Я же утверждаю, что изменить свое мировоззрение можно, только изменившись физически, телесно. Поэтому и докапиталистическое, антично–средневековое чувство тела, и послекапиталистическое, социалистическое (но только не в смысле западного либерализма, а в смысле все того же восточного абсолютизма) несравнимы с новоевропейской пошлостью абстрактных форм материализма, спиритуализма и логицизма. Вот, напр., греческие орфики не ели бобов ради чистоты духа, а евреи не едят свинины. Это мне понятно: у тех и у других бытие определяет сознание! Только абстрактный индивидуализм Нового времени, т. е. протестантизм, т. е. капитализм, убил это живое чувство тела как арены судьбы трепетно–напряженного духа и заменил его проецированием в опустошенную мглу мертвого мира — своих абстрактных построений и изолированных переживаний. Разумеется, к социальному телу производственных отношений неприменимы в настоящее время рецепты греческих орфиков и Талмуда. Но для нас экономика есть тоже подлинная и единственная арена социального духа, и она определяет судьбу и самого духа. Измените производственные отношения, тогда изменится и самый дух культуры. Нельзя влить в человека чужую кровь и — не изменить его психики. Для такого дуализма нет места в нашем мировоззрении.
Итак, подводя последний итог, я скажу следующее.
Для меня последняя конкретность — это саморазвивающаяся историческая идея, в которой есть ее дух, смысл, сознание и есть ее тело, социально–экономическая действительность. В процессе этого саморазвития последняя определяет первую сферу, но определяет не вещественно–причинно и не логически–дедуктивно, определяет не экономически, не этически, не психологически (и тем более не индивидуально–психологически), но физиономически–выразительно и символически–бытийственно. Покамест «сознание» не определилось «бытием», оно еще не имеет реальной судьбы. Но когда оно стало телом, оно зажило реальной жизнью; и этим только и определилась его окончательная судьба. Тело — выразительно, физиономично, символично для сознания и духа. Будучи абсолютным фактом в себе, оно, однако, имеет единственную функцию определять и манифестировать все затаенные глубины сознания и духа. В этом отношении если не самый диалектический материализм, который значительно отстал от революции, то сама революция была для меня великой фило–софско–жизненной школой. Революция гораздо богаче, интереснее, глубже, философичнее, величественнее ее схематических и часто устарелых теорий. Каждый мелкий чекист и деревенский комиссар одареннее и глубже целых тысяч скучных Дебориных и Аксельрод.

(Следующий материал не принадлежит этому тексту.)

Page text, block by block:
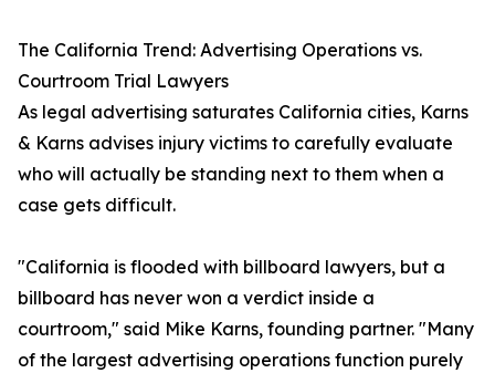
The California Trend: Advertising Operations vs.
Courtroom Trial Lawyers
As legal advertising saturates California cities, Karns
& Karns advises injury victims to carefully evaluate
who will actually be standing next to them when a
case gets difficult.
"California is flooded with billboard lawyers, but a
billboard has never won a verdict inside a
courtroom," said Mike Karns, founding partner. "Many
of the largest advertising operations function purely
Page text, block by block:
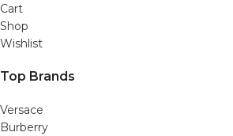
Cart
Shop
Wishlist
Top Brands
Versace
Burberry
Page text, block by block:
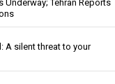
Underway; Tehran Reports
A silent threat to your
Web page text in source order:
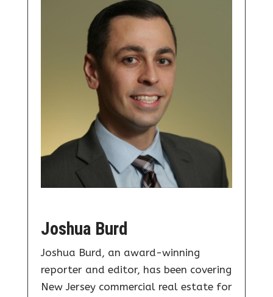
Joshua Burd
Joshua Burd, an award-winning
reporter and editor, has been covering
New Jersey commercial real estate for
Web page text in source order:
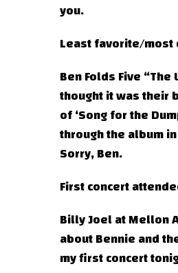
you.
Least favorite/
Ben Folds Five
thought it was their
of ‘Song for the
through the album
Sorry, Ben.
First concert
Billy Joel at Mellon
about Bennie and
my first concert
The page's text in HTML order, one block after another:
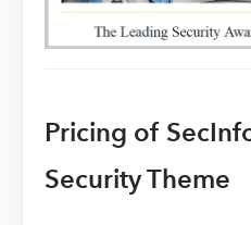
Pricing of
Security Theme
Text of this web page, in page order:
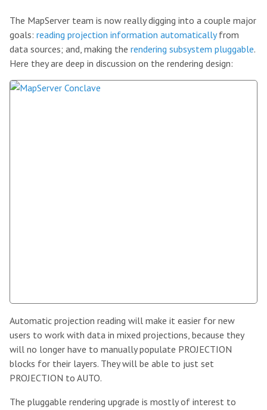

Может быть, стоит еще в заключение указать на одну область, которая, несомненно, облегчает понимание развиваемого здесь морфологически–выразительного объективизма даже для тех, кто стал бы упорствовать в своем непонимании. Эта область — искусство. Что такое искусство? Искусство есть такая сфера выражения, где все внутреннее стало внешним и где все внешнее есть внутреннее. Вы смотрите на холст, на краски, которые еще недавно валялись в магазине и никакого искусства собой не представляли. И вы смотрите на это своими чисто физическими глазами. Но — оказывается, что вы увидели вовсе не холст, а человеческую душу, вовсе не цвета и тени, а сложнейшую судьбу человеческой жизни. То, что было невидимо, что кем–то переживалось в самых тайных уголках души, вы теперь, благодаря искусству, увидели своими физическими глазами. Вы смотрите физически на физические вещи, но видите внутренно и внутренние судьбы духа. Когда играл скрипач, то физически это было так, что какой–то неведомый вам механизм водил волосами конского хвоста по какой–нибудь бараньей, бычачьей жиле и пузырю. Но разве это вы слышали? Вы слышали стоны страдающей души, вы созерцали судьбу человека, порабощенного или освобожденного, вы понимали извнутри его подвиг, его героизм, его силу или, наоборот, его отчаяние, его надрыв, его изнеможение. Какой же пошлостью надо обладать, чтобы в музыке увидеть только физико–механические факты и сказать, что ясно слышимое каждым не есть реальность?! Ведь если честно говорить о реально слышимом, то в художественной игре это, конечно, никак не конские хвосты и не бычачьи жилы и даже не колебания воздушных волн (о чем мы могли бы и совсем не знать без вреда для музыки и если знаем, то знаем вовсе не из музыки), но реально слышимое в музыке — это именно дух, душа, идея, смысл и внутренно человеческая судьба. Искусство — это сфера, где все внутреннее и духовное осязается физически, телесно, а все материальное стало идеей и духом.